__Problem details__.
Among the entries that follow, the required portion opens with the line containing "description of the" and closes with the line containing "Security Policy (10, 7, 140, 30)". Give that portion again exactly, and nothing else.
*** Data listing Section Begins ***
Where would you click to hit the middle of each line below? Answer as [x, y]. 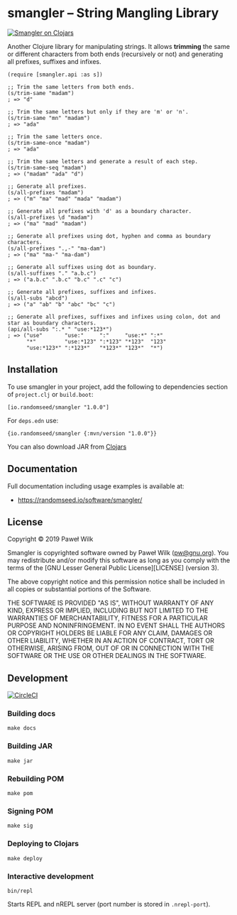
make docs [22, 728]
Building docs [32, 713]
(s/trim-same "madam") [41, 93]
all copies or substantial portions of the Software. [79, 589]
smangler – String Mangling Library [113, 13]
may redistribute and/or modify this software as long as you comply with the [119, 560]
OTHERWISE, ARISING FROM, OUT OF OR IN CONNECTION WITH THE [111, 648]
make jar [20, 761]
*** Data listing Section Ends ***
*** Data listing Section Begins ***
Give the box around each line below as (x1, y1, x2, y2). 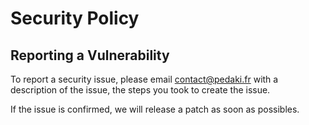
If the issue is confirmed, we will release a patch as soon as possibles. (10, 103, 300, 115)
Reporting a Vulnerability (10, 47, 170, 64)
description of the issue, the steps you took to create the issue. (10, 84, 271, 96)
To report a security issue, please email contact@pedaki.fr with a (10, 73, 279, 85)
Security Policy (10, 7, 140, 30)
*** Data listing Section Ends ***
*** Data listing Section Begins ***
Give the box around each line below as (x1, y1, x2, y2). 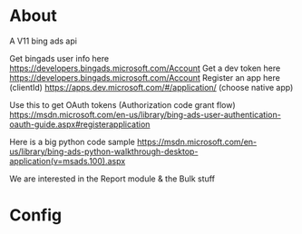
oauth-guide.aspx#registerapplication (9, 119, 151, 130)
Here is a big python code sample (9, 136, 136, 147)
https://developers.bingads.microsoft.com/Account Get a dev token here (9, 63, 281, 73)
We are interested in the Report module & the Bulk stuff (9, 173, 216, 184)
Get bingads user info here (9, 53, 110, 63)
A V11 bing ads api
*** Data listing Section Ends ***
__Result__.
description of the issue, the steps you took to create the issue. (10, 84, 271, 96)
To report a security issue, please email contact@pedaki.fr with a (10, 73, 279, 85)
Security Policy (10, 7, 140, 30)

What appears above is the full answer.